Data extracted from a collection
===

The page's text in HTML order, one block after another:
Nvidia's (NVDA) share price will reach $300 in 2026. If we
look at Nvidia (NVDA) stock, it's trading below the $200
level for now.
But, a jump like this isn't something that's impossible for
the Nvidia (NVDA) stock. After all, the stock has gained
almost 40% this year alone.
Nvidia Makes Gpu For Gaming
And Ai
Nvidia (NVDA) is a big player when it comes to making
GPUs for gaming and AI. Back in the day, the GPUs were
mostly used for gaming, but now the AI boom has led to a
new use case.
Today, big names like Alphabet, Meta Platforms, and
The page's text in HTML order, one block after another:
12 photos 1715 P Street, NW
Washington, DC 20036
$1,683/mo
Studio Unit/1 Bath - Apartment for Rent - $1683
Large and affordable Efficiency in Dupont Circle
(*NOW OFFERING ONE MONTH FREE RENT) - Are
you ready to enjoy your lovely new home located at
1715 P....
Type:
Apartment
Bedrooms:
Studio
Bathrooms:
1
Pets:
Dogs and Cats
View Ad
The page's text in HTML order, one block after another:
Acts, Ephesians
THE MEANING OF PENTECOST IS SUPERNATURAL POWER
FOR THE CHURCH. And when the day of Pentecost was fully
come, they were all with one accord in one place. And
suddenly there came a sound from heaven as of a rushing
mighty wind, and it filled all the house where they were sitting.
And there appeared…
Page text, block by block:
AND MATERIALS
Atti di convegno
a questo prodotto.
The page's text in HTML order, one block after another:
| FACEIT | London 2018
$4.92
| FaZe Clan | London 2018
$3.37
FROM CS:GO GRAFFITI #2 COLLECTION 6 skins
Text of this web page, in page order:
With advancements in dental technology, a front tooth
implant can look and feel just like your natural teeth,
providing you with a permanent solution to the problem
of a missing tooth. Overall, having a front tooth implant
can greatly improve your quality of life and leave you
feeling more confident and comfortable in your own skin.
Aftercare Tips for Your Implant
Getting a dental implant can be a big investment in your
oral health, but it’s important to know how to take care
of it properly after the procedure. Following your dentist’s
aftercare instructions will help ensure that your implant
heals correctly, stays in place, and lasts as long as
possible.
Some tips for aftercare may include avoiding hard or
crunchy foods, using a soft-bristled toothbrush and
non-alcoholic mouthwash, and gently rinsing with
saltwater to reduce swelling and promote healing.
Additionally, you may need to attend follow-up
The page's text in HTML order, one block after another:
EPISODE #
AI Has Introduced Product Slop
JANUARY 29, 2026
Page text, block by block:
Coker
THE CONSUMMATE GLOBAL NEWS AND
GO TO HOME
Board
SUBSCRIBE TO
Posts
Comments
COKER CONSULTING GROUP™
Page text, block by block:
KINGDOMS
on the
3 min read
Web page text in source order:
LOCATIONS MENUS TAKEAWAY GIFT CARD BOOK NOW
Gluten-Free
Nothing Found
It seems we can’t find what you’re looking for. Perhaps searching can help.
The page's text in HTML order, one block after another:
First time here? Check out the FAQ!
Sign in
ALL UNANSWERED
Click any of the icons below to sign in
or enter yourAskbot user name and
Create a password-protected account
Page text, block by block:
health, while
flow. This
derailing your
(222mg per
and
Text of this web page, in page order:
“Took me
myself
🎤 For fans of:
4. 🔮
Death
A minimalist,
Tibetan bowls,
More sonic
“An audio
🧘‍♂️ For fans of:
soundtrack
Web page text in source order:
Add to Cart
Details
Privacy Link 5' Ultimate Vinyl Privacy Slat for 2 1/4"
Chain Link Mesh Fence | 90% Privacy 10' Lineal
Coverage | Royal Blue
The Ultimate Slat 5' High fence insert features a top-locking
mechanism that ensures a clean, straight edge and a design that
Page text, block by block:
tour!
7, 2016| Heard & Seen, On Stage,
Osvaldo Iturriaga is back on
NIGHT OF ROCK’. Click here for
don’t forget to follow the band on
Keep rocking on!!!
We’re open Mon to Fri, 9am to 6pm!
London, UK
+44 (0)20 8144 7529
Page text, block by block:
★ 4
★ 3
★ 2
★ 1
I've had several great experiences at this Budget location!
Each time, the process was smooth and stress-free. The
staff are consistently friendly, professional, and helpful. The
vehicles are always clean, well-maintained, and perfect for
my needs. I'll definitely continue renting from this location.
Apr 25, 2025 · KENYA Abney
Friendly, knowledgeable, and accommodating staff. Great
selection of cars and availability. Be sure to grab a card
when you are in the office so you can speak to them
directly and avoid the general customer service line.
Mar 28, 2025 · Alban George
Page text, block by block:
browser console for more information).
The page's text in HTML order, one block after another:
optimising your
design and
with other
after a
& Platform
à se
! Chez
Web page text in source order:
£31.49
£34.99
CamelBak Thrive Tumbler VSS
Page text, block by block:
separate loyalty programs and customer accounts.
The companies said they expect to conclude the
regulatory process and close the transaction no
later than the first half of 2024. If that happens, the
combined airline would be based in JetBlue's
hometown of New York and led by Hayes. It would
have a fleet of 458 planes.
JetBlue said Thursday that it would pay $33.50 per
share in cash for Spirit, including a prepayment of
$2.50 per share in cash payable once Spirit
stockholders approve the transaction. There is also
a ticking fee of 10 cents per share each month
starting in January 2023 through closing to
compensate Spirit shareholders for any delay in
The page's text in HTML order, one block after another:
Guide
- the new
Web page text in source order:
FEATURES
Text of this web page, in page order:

===

WHAT TO DO
Transcribe all the entries exactly, as they stand.

FINISHED TASK
The page's text in HTML order, one block after another:
Nvidia's (NVDA) share price will reach $300 in 2026. If we
look at Nvidia (NVDA) stock, it's trading below the $200
level for now.
But, a jump like this isn't something that's impossible for
the Nvidia (NVDA) stock. After all, the stock has gained
almost 40% this year alone.
Nvidia Makes Gpu For Gaming
And Ai
Nvidia (NVDA) is a big player when it comes to making
GPUs for gaming and AI. Back in the day, the GPUs were
mostly used for gaming, but now the AI boom has led to a
new use case.
Today, big names like Alphabet, Meta Platforms, and
The page's text in HTML order, one block after another:
12 photos 1715 P Street, NW
Washington, DC 20036
$1,683/mo
Studio Unit/1 Bath - Apartment for Rent - $1683
Large and affordable Efficiency in Dupont Circle
(*NOW OFFERING ONE MONTH FREE RENT) - Are
you ready to enjoy your lovely new home located at
1715 P....
Type:
Apartment
Bedrooms:
Studio
Bathrooms:
1
Pets:
Dogs and Cats
View Ad
The page's text in HTML order, one block after another:
Acts, Ephesians
THE MEANING OF PENTECOST IS SUPERNATURAL POWER
FOR THE CHURCH. And when the day of Pentecost was fully
come, they were all with one accord in one place. And
suddenly there came a sound from heaven as of a rushing
mighty wind, and it filled all the house where they were sitting.
And there appeared…
Page text, block by block:
AND MATERIALS
Atti di convegno
a questo prodotto.
The page's text in HTML order, one block after another:
| FACEIT | London 2018
$4.92
| FaZe Clan | London 2018
$3.37
FROM CS:GO GRAFFITI #2 COLLECTION 6 skins
Text of this web page, in page order:
With advancements in dental technology, a front tooth
implant can look and feel just like your natural teeth,
providing you with a permanent solution to the problem
of a missing tooth. Overall, having a front tooth implant
can greatly improve your quality of life and leave you
feeling more confident and comfortable in your own skin.
Aftercare Tips for Your Implant
Getting a dental implant can be a big investment in your
oral health, but it’s important to know how to take care
of it properly after the procedure. Following your dentist’s
aftercare instructions will help ensure that your implant
heals correctly, stays in place, and lasts as long as
possible.
Some tips for aftercare may include avoiding hard or
crunchy foods, using a soft-bristled toothbrush and
non-alcoholic mouthwash, and gently rinsing with
saltwater to reduce swelling and promote healing.
Additionally, you may need to attend follow-up
The page's text in HTML order, one block after another:
EPISODE #
AI Has Introduced Product Slop
JANUARY 29, 2026
Page text, block by block:
Coker
THE CONSUMMATE GLOBAL NEWS AND
GO TO HOME
Board
SUBSCRIBE TO
Posts
Comments
COKER CONSULTING GROUP™
Page text, block by block:
KINGDOMS
on the
3 min read
Web page text in source order:
LOCATIONS MENUS TAKEAWAY GIFT CARD BOOK NOW
Gluten-Free
Nothing Found
It seems we can’t find what you’re looking for. Perhaps searching can help.
The page's text in HTML order, one block after another:
First time here? Check out the FAQ!
Sign in
ALL UNANSWERED
Click any of the icons below to sign in
or enter yourAskbot user name and
Create a password-protected account
Page text, block by block:
health, while
flow. This
derailing your
(222mg per
and
Text of this web page, in page order:
“Took me
myself
🎤 For fans of:
4. 🔮
Death
A minimalist,
Tibetan bowls,
More sonic
“An audio
🧘‍♂️ For fans of:
soundtrack
Web page text in source order:
Add to Cart
Details
Privacy Link 5' Ultimate Vinyl Privacy Slat for 2 1/4"
Chain Link Mesh Fence | 90% Privacy 10' Lineal
Coverage | Royal Blue
The Ultimate Slat 5' High fence insert features a top-locking
mechanism that ensures a clean, straight edge and a design that
Page text, block by block:
tour!
7, 2016| Heard & Seen, On Stage,
Osvaldo Iturriaga is back on
NIGHT OF ROCK’. Click here for
don’t forget to follow the band on
Keep rocking on!!!
We’re open Mon to Fri, 9am to 6pm!
London, UK
+44 (0)20 8144 7529
Page text, block by block:
★ 4
★ 3
★ 2
★ 1
I've had several great experiences at this Budget location!
Each time, the process was smooth and stress-free. The
staff are consistently friendly, professional, and helpful. The
vehicles are always clean, well-maintained, and perfect for
my needs. I'll definitely continue renting from this location.
Apr 25, 2025 · KENYA Abney
Friendly, knowledgeable, and accommodating staff. Great
selection of cars and availability. Be sure to grab a card
when you are in the office so you can speak to them
directly and avoid the general customer service line.
Mar 28, 2025 · Alban George
Page text, block by block:
browser console for more information).
The page's text in HTML order, one block after another:
optimising your
design and
with other
after a
& Platform
à se
! Chez
Web page text in source order:
£31.49
£34.99
CamelBak Thrive Tumbler VSS
Page text, block by block:
separate loyalty programs and customer accounts.
The companies said they expect to conclude the
regulatory process and close the transaction no
later than the first half of 2024. If that happens, the
combined airline would be based in JetBlue's
hometown of New York and led by Hayes. It would
have a fleet of 458 planes.
JetBlue said Thursday that it would pay $33.50 per
share in cash for Spirit, including a prepayment of
$2.50 per share in cash payable once Spirit
stockholders approve the transaction. There is also
a ticking fee of 10 cents per share each month
starting in January 2023 through closing to
compensate Spirit shareholders for any delay in
The page's text in HTML order, one block after another:
Guide
- the new
Web page text in source order:
FEATURES
Text of this web page, in page order:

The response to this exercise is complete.